Pourtant, la manière dont ses différents aspects — perte d’habitat, augmentation du
nombre de fragments et isolement — affectent la diversité spécifique au sein des réseaux
écologiques complexes demeure encore mal comprise. La majorité des études se sont
concentrées soit sur une seule espèce (Rybicki & Hanski, 2013), soit sur des interactions
compétitives (Rybicki et al., 2020), soit sur des chaînes trophiques ou des réseaux trophiques
relativement simples (Liao, Bearup, & Blasius, 2017a; Liao, Bearup, Wang, et al., 2017). On
comprend donc mal comment les espèces intégrées dans des réseaux trophiques complexes
comportant plusieurs niveaux trophiques réagissent à l’altération de leur habitat.

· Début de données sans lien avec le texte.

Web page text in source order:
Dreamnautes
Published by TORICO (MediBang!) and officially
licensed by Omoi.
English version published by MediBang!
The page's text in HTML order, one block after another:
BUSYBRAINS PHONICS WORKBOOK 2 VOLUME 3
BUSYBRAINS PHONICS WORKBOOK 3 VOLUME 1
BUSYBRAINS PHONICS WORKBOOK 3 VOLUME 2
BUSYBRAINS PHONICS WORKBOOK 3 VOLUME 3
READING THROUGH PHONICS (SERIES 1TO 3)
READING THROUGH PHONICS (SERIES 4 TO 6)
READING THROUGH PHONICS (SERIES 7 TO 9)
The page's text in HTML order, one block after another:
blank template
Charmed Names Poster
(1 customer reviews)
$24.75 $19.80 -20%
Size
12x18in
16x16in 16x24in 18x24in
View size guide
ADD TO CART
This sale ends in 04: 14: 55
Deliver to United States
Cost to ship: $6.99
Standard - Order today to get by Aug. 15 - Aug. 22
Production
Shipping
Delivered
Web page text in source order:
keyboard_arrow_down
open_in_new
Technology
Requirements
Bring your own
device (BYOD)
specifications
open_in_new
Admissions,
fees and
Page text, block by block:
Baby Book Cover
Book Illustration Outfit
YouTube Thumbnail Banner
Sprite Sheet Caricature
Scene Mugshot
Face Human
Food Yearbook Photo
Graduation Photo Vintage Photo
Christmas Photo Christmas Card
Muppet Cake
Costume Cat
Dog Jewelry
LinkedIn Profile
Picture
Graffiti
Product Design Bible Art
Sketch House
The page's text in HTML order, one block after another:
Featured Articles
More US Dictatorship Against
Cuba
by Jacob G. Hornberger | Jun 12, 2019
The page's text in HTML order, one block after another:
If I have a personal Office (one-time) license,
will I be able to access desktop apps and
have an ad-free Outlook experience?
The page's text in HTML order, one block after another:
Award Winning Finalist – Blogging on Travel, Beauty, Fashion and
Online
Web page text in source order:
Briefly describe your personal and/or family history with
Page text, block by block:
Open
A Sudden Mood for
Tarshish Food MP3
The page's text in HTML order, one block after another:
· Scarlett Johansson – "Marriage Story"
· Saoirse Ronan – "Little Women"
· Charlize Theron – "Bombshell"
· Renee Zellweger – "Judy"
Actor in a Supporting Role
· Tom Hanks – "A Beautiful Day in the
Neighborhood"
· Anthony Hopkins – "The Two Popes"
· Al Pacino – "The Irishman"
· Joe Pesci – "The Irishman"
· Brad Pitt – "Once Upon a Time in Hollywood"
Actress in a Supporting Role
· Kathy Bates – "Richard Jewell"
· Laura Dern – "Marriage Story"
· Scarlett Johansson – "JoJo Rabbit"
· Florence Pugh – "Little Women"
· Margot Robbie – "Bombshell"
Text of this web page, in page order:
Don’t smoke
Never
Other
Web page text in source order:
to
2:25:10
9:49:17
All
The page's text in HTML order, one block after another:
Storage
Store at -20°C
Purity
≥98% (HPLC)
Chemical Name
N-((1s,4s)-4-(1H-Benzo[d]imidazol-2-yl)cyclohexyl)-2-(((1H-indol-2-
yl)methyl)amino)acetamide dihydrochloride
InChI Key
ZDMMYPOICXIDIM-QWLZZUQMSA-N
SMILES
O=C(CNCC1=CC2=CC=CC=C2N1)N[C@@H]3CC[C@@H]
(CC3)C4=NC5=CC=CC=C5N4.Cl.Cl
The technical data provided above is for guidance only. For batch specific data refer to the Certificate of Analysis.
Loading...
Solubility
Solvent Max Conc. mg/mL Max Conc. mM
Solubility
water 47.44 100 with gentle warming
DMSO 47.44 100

La capacité des espèces à faire face à la destruction de l’habitat dépend en grande partie de
leurs traits écologiques, en particulier de leur mobilité et de leurs besoins énergétiques. Les
distances de déplacement (foraging, dispersion, migration) augmentent généralement avec
la taille corporelle, en lien avec des contraintes métaboliques et des coûts énergétiques plus
élevés. Les grands consommateurs et les espèces de haut niveau trophique perçoivent leur
environnement à un grain spatial plus grossier et doivent parcourir de grandes surfaces pour
satisfaire leurs besoins énergétiques.
La diminution de la surface totale habitable dans un paysage ou de la taille des patchs peut
limiter la taille des populations et la production de biomasse, conduisant à des extinctions
locales, voire à des extinctions en cascade (Sandor et al., 2022). La persistance des espèces à
l’échelle du paysage repose alors sur leur capacité de dispersion et sur les effets de « spatial
rescue » (Brown & Kodric-Brown, 1977). Or, lorsque les habitats deviennent rares et isolés,
les organismes doivent disperser sur de plus longues distances, ce qui accroît la mortalité par
dispersion et augmente les risques d’extinction.

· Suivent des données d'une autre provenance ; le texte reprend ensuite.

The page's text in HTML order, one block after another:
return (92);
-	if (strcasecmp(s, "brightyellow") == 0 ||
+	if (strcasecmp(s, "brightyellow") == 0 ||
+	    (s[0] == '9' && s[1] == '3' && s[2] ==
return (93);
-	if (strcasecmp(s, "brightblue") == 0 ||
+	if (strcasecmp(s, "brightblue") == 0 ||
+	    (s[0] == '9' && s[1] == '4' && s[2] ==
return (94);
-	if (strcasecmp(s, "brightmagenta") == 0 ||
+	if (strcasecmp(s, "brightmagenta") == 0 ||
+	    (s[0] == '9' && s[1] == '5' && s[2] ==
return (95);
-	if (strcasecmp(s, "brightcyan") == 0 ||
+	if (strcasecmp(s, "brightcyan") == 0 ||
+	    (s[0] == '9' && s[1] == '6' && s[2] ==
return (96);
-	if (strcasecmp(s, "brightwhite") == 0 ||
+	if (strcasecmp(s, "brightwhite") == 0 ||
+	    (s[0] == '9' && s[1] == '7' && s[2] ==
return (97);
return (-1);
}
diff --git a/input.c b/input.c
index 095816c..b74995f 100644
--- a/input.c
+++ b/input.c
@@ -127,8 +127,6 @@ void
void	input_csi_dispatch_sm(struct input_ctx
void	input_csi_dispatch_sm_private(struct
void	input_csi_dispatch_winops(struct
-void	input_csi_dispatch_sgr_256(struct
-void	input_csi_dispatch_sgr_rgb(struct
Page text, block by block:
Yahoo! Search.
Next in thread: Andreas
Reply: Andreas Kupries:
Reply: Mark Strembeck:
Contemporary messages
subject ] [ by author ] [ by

Dans ce contexte, les espèces à forte capacité de dispersion pourraient bénéficier d’un
avantage dans les paysages fragmentés, contrairement aux espèces à dispersion limitée, plus
exposées à l’isolement. Cependant, les espèces de haut niveau trophique, malgré leur
mobilité, restent particulièrement sensibles à l’isolement (Liao, Bearup, & Blasius, 2017a), en
raison de la disponibilité réduite de leurs proies et de la forte instabilité de leurs dynamiques
dans un environnement changeant (Liao, Bearup, & Blasius, 2017b).
Ainsi, les réponses à la destruction de l’habitat varient selon les traits d’histoire de vie et le
niveau trophique des espèces. On s’attend notamment à ce que certains groupes soient
particulièrement vulnérables : d’une part, les consommateurs de bas niveau trophique avec
une faible capacité de dispersion, et d’autre part, les prédateurs supérieurs contraints par
des besoins énergétiques élevés et une dépendance forte aux ressources.
Objectif du stage et méthodologie employée
L’objectif du stage est de comprendre, à l’aide de modèles mathématiques et de simulations,
comment la perte d’habitat impacte les dynamiques des métacommunautés proie-prédateur
dans un premier temps, puis des chaînes voire des réseaux trophiques dans un second
temps. Trois modèles de métacommunauté spatialement explicites ont déjà été développés
(Python). Ils permettent de prendre en compte différentes dynamiques spatiales (foraging
local ou régional, différentes niches géographiques entre espèces). L’étudiant développera
différents scénarios de perte d’habitat (diminution de la surface totale habitable et
diminution de la taille des patchs) ; et appliquera ces scénarios aux modèles afin de
comprendre comment les capacités de dispersion et de foraging des espèces influencent
leur réponse à la perte d’habitat. Ces réponses pourront également varier selon le niveau
trophique des espèces considérées. Ensuite, l’étudiant pourra étudier l’impact de la perte
d’habitat sur la structure des réseaux trophiques, et sur les propriétés moyennes des
espèces.
Profil souhaité
Nous recherchons un·e candidat·e en M2 en écologie avec une forte composante théorique ou
en M2 de mathématiques pour les sciences de la vie, avec un goût pour le questionnement
théorique et des compétences en modélisation (systèmes dynamiques).
Candidater
Le stage commencera début 2026 et peut durer jusqu’à six mois, selon les modalités du
master. Il se déroulera à iEES-Paris, dans l’équipe Dynamique des réseaux écologiques
(DYNECO), sur le campus de Jussieu. Les candidatures seront examinées à partir du 6
octobre. Pour candidater, merci d’envoyer un CV, une lettre de motivation ainsi que vos
relevés de notes de master aux trois encadrants.
Bibliographie
Brown, J. H., & Kodric-Brown, A. (1977). Turnover Rates in Insular Biogeography: Effect of
Immigration on Extinction. Ecology, 58(2), 445–449. https://doi.org/10.2307/1935620
Liao, J., Bearup, D., & Blasius, B. (2017a). Diverse responses of species to landscape
fragmentation in a simple food chain. Journal of Animal Ecology, 86(5), 1169–1178.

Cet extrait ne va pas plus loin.